I have changed /usr/bin/keystone-all file on each controller node. I have added one line:
147 config.setup_logging()
this change regard to https://bugs.launchpad.net/mos/+bug/1413341

Deployment has been passed successfully, but during full rally test primary controller node has been marked as offline.

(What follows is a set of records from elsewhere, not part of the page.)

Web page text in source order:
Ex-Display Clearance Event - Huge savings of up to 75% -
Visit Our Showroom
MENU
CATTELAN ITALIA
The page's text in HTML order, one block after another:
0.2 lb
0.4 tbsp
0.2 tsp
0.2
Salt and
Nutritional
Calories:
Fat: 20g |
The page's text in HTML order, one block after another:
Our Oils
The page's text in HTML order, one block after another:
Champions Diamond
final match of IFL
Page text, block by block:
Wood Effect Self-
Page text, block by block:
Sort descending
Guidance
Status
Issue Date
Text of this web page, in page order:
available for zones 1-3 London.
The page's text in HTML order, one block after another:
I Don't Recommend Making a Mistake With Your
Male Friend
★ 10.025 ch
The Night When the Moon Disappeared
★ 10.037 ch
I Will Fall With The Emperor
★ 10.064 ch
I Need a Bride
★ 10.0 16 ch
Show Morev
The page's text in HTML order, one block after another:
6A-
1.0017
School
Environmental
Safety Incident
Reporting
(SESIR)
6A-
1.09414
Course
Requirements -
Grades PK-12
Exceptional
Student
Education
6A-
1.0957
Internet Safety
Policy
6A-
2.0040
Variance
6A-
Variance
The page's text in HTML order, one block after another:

Also this node is unreachable via ssh.

[root@fuel ~]# ssh node-19
Warning: Permanently added 'node-19' (RSA) to the list of known hosts.
Write failed: Broken pipe

But at the moment I have one opened ssh session which gives the able to execute some commands.

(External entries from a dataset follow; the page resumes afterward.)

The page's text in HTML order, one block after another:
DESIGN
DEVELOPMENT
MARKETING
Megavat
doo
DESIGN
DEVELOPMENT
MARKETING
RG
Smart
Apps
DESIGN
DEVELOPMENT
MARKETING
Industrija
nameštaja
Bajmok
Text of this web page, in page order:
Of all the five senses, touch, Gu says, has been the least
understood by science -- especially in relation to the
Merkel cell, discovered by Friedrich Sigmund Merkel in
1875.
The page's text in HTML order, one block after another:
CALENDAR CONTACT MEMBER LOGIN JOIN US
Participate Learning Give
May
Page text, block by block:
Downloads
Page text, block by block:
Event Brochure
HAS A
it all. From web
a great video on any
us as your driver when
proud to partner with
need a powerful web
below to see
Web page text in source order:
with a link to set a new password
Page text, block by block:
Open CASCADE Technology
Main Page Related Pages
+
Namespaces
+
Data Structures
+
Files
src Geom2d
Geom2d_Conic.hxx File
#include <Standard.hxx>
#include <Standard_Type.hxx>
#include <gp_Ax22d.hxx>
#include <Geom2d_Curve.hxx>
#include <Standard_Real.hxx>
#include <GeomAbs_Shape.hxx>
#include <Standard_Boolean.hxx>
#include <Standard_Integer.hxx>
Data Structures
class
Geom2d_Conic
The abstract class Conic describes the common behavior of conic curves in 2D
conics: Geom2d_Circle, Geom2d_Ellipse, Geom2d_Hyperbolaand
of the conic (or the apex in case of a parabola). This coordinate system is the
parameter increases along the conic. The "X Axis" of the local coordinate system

here is output of top command:
http://paste.openstack.org/show/176687/

root@node-19:~# free -m
total used free shared buffers cached
Mem: 32142 31768 373 0 211 11263
-/+ buffers/cache: 20292 11849
Swap: 15624 12 15612

"rabbitmqctl cluster_status" and "rabbitmqctl list_queues" commands just hang on this node

from other controller node:
root@node-52:~# rabbitmqctl cluster_status
Cluster status of node 'rabbit@node-52' ...
[{nodes,[{disc,['rabbit@node-19','rabbit@node-52','rabbit@node-65']}]},
{running_nodes,['rabbit@node-19','rabbit@node-65','rabbit@node-52']},
{cluster_name,<<"<email address hidden>">>},
{partitions,[]}]
...done.

root@node-52:~# rabbitmqctl list_queues | grep -v 0$
Listing queues ...
dhcp_agent.node-19 96
notifications.error 415
reply_0c7bc35f0e114b119b959160645ca04a 1
...done.

root@node-19:~# dmesg | grep -i error
[ 9.798790] ACPI Error: [\_SB_.PRAD]
[ 10.883460] ACPI Error: Method parse/execution failed [\_GPE._L24] (Node ffff880853d9d3e8), AE_NOT_FOUND (20131115/psparse-536)
[ 16.284591] ioapic: probe of 0000:00:05.4 failed with error -22
[ 17.779631] ERST: Error Record Serialization Table (ERST) support is initialized.
[ 31.029678] EXT4-fs (sda3): re-mounted. Opts: errors=remount-ro

crm status output is here
http://paste.openstack.org/show/176723/

The last line in rabbitmq log is:
=INFO REPORT==== 18-Feb-2015::10:11:18 ===
accepting AMQP connection <0.9669.490> (192.168.0.54:41674 -> 192.168.0.21:5673)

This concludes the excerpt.